The Alexandrium fundyense bloom in 2016 was detected in low concentrations by 3 ESP instruments deployed in the western Gulf of Maine. Two ESPs were located in Casco Bay, ME and off of Ogunquit, ME, both within 1 nautical mile from ME DMR shellfish monitoring sites. A third ESP was located in a wetlab at Bowdoin College Coastal Facility with wild mussels placed in an adjacent tray near the ESP intake. Lumbos Hole, a local hotspot for shellfish toxicity, is near the wetlab (see Fig. 1).

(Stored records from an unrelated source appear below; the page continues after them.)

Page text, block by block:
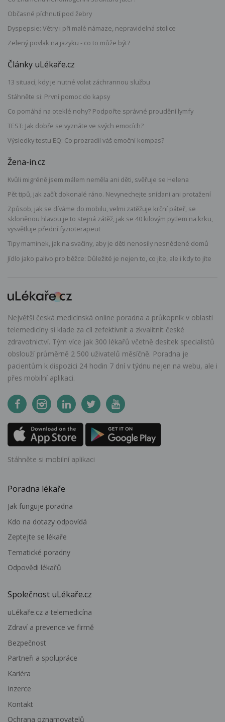
Občasné píchnutí pod žebry
Dyspepsie: Větry i při malé námaze, nepravidelná stolice
Zelený povlak na jazyku - co to může být?
Články uLékaře.cz
13 situací, kdy je nutné volat záchrannou službu
Stáhněte si: První pomoc do kapsy
Co pomáhá na oteklé nohy? Podpořte správné proudění lymfy
TEST: Jak dobře se vyznáte ve svých emocích?
Výsledky testu EQ: Co prozradil váš emoční kompas?
Žena-in.cz
Kvůli migréně jsem málem neměla ani děti, svěřuje se Helena
Pět tipů, jak začít dokonalé ráno. Nevynechejte snídani ani protažení
Způsob, jak se díváme do mobilu, velmi zatěžuje krční páteř, se
skloněnou hlavou je to stejná zátěž, jak se 40 kilovým pytlem na krku,
vysvětluje přední fyzioterapeut
Tipy maminek, jak na svačiny, aby je děti nenosily nesnědené domů
Jídlo jako palivo pro běžce: Důležité je nejen to, co jíte, ale i kdy to jíte
Největší česká medicínská online poradna a průkopník v oblasti
telemedicíny si klade za cíl zefektivnit a zkvalitnit české
zdravotnictví. Tým více jak 300 lékařů včetně desítek specialistů
obslouží průměrně 2 500 uživatelů měsíčně. Poradna je
pacientům k dispozici 24 hodin 7 dní v týdnu nejen na webu, ale i
přes mobilní aplikaci.
Stáhněte si mobilní aplikaci
Poradna lékaře
Jak funguje poradna
Kdo na dotazy odpovídá
Zeptejte se lékaře
Tematické poradny
Odpovědi lékařů
Společnost uLékaře.cz
uLékaře.cz a telemedicína
Zdraví a prevence ve firmě
Bezpečnost
Partneři a spolupráce
Kariéra
Inzerce
Kontakt
Ochrana oznamovatelů
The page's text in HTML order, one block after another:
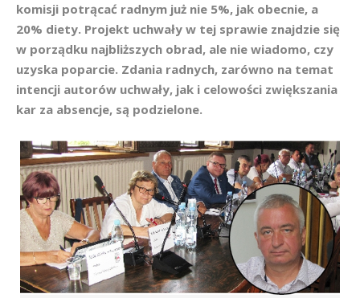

The 3 ESPs consistently detected the presence of A. fundyense in low concentrations (~200 cells/Liter) early in the bloom season (May), but the weak bloom ended early without further development in June, consistent with the detection of low levels of shellfish toxicity in the region. Near real time data streamed from the 3 ESPs during the season and is available on WHOI’s ESP server at:

These results indicated that the A. fundyense bloom never fully developed into significant populations in the western Gulf of Maine in 2016. Along the eastern Maine coast, shellfish toxicity was also low suggesting either that an offshore bloom in eastern Maine never reached the shoreline or the lack of a significant bloom in 2016 was Gulf-wide. The ESP and shellfish toxicity observations were consistent with the seasonal “small” bloom forecast that was based on the low abundance of A. fundyense benthic cysts collected during the preceding Fall season (Nov. 2015) from the NOAA ship Henry Bigelow.